**Information shown:**

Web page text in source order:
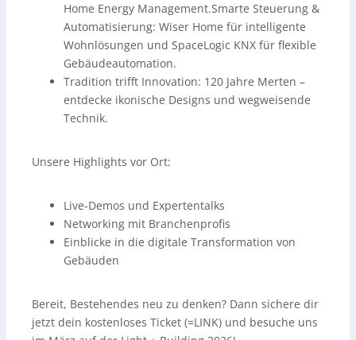
Home Energy Management.Smarte Steuerung &
Automatisierung: Wiser Home für intelligente
Wohnlösungen und SpaceLogic KNX für flexible
Gebäudeautomation.
Tradition trifft Innovation: 120 Jahre Merten –
entdecke ikonische Designs und wegweisende
Technik.
Unsere Highlights vor Ort:
Live-Demos und Expertentalks
Networking mit Branchenprofis
Einblicke in die digitale Transformation von
Gebäuden
Bereit, Bestehendes neu zu denken? Dann sichere dir
jetzt dein kostenloses Ticket (=LINK) und besuche uns
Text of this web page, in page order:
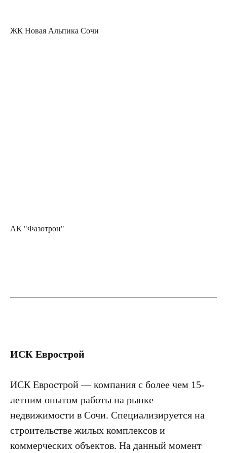
ЖК Новая Альпика Сочи
АК "Фазотрон"
ИСК Еврострой
ИСК Еврострой — компания с более чем 15-
летним опытом работы на рынке
недвижимости в Сочи. Специализируется на
строительстве жилых комплексов и
коммерческих объектов. На данный момент

**Work order:** Nothing but the lines from the one with "ЖК Новая Альпика Сочи" through the final line of the data above should be output, exactly as written.

**Result of this exercise:**
ЖК Новая Альпика Сочи
АК "Фазотрон"
ИСК Еврострой
ИСК Еврострой — компания с более чем 15-
летним опытом работы на рынке
недвижимости в Сочи. Специализируется на
строительстве жилых комплексов и
коммерческих объектов. На данный момент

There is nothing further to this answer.